The proliferation of melanoma cells in a time- and dose-dependent fashion was inhibited by berberine, and cell apoptosis was dose-dependently induced by the same compound. Moreover, low concentrations of berberine caused cell cycle arrest in the G2/M and S phases, whereas high concentrations of berberine showed cell cycle arrest in the G2/M phase [220]. The effect of a combination of cisplatin and berberine-PDT in cisplatin-resistant melanoma cells was investigated. It was reported that cisplatin and berberine-PDT combined treatment triggered the MAPK signaling pathway and inhibition of p38 MAPK [221]. Berberine’s role in melanoma cancer was noted, and it was suggested it may be a valuable adjuvant therapeutic agent in the treatment of melanoma via the PI3K/Akt pathway [187]. K1735-M2 mouse and WM793 human melanoma cells were treated with varying concentrations of berberine, and changes in cell cycle progression, DNA synthesis, cell proliferation, and cell death were measured to test the relationships between berberine uptake, distribution, and cellular effect in melanoma cells. In a melanoma cell line, berberine at various concentrations has different effects on cellular localization patterns and the cell cycle [222]. In melanoma cells, berberine inhibited epithelial mesenchymal transition by regulating PI3K/AKT and RAR/RAR through cross-talk [223]. Berberine showed role in the downregulation the expression level of p-AKT, p-PI3K, and retinoic acid receptor α (RARα) as well as upregulation the expression level of retinoic acid receptor β and γ. These effects of PI3 kinase inhibitor LY294002 treatment mimicked berberine treatment except the expression level of RARγ [224].

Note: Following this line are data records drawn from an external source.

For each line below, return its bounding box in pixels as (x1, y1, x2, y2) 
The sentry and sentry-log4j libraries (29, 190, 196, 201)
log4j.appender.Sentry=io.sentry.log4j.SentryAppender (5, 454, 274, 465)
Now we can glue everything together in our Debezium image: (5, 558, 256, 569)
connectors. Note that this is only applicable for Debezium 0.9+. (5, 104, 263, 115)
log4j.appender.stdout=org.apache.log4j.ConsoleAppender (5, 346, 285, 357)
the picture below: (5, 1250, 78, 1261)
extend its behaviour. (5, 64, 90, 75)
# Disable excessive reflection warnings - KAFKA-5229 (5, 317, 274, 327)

Table 2. Potential of berberine in the prevention and treatment of various types of cancer.

Cancer	In Vitro/In Vivo	Animal/Cell Lines	Dose	Outcome	Refs.

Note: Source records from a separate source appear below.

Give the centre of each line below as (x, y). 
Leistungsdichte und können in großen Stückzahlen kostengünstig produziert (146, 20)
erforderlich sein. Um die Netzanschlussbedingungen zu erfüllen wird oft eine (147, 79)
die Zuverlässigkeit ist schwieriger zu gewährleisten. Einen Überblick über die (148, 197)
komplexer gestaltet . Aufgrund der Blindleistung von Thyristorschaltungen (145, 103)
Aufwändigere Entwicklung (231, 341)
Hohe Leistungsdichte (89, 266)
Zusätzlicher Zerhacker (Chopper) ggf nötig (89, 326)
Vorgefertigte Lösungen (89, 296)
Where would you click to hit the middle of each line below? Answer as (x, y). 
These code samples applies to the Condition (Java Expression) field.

Prostate	In vivo	Xenografts in nude mice	5 mg/kg/day	Berberine treatment administered when tumors reach 100 mm3 at a dose of 5 mg/kg/day. Treatment with berberine meaningfully inhibited the growth of the tumor xeongrafts, and this result was confirmed by the final tumor weights.	[113]
Prostate	In vivo	Xenografted into nude mice	5 or 10 mg/kg	The combined treatment of IR and berberine (5 or 10 mg/kg) resulted in tumor growth inhibition of 66.6% and 75.9%, respectively. Together, these data suggest that berberine sensitizes prostate cancer to IR in vivo.	[115]

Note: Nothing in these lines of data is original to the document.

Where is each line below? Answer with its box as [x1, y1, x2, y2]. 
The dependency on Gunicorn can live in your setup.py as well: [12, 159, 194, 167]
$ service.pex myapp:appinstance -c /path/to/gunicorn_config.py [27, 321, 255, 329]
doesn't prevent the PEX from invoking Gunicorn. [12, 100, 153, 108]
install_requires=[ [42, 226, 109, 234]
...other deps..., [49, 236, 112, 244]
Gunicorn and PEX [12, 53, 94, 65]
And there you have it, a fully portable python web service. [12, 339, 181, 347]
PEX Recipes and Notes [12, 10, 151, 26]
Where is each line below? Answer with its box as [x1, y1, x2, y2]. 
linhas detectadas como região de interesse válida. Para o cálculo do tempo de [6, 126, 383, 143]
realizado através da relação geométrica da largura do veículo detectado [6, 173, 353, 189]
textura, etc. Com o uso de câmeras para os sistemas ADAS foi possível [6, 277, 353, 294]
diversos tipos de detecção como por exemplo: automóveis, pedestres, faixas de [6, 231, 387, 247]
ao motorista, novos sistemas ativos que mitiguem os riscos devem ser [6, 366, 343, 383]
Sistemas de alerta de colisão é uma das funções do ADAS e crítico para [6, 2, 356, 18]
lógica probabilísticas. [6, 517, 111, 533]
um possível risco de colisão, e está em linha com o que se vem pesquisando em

Prostate	In vitro	PC3 cells	10 μM or 50 μM	Apoptosis rates of the cancer cells treated with berberine were significantly higher and the apoptosis rate increased, survival rates of the PC3 cells in the G2/M phase were high (28.4%) for 50 μM.	[116]
Bladder	In vitro	T24	Different conc. 0, 10, 25, and 50 μg/ml	Berberine at different concentrations inhibited the expression of heparanase at both mRNA and protein levels; the highest decrease in heparanase expression was observed in T24 cells treated with 50 μg/mL of berberine.	[121]
Bladder	In vitro	BIU-87and T24	10 μg/mL and 25 μg/ml	Berberine induces apoptosis and activation of caspase; total apoptotic cells of BIU-87 cells after the berberine treatments were highest for 25 μg/mL (54.40%).	[122]
Kidney	In vitro	ACHN,786-O	Different concentrations (5, 10, 20, 40, 80, 160 and 320 μM)	The cell viability was affected by berberine in a dose-dependent manner (lowest for 320 μM), berberine associated with PDT induces reactive oxygen species generation, autophagy, and apoptosis.	[126]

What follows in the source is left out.